--- Activity ---
Your task is to copy the listing exactly. Drop any pictures from the copy.

[Material to process]

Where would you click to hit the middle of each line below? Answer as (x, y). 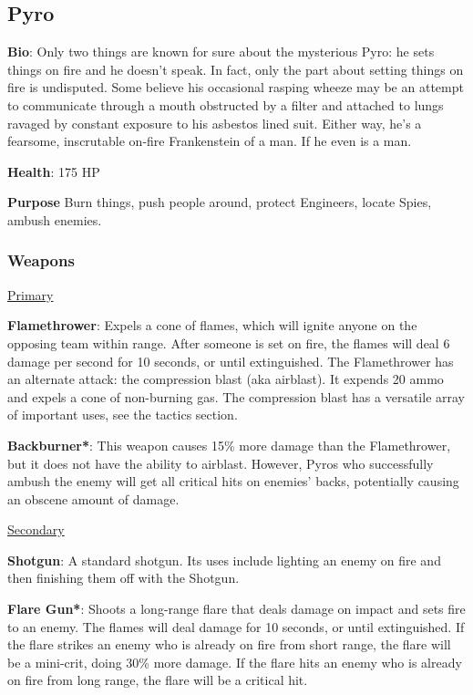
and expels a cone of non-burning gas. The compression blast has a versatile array (236, 396)
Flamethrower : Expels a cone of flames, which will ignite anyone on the (212, 325)
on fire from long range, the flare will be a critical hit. (158, 680)
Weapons (41, 260)
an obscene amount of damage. (93, 498)
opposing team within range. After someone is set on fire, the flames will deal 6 (229, 342)
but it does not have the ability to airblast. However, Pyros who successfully (221, 463)
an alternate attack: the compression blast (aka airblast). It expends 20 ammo (226, 379)

[/Material to process]

--- Written answer ---
Where would you click to hit the middle of each line below? Answer as (x, y). 
and expels a cone of non-burning gas. The compression blast has a versatile array (236, 396)
Flamethrower : Expels a cone of flames, which will ignite anyone on the (212, 325)
on fire from long range, the flare will be a critical hit. (158, 680)
Weapons (41, 260)
an obscene amount of damage. (93, 498)
opposing team within range. After someone is set on fire, the flames will deal 6 (229, 342)
but it does not have the ability to airblast. However, Pyros who successfully (221, 463)
an alternate attack: the compression blast (aka airblast). It expends 20 ammo (226, 379)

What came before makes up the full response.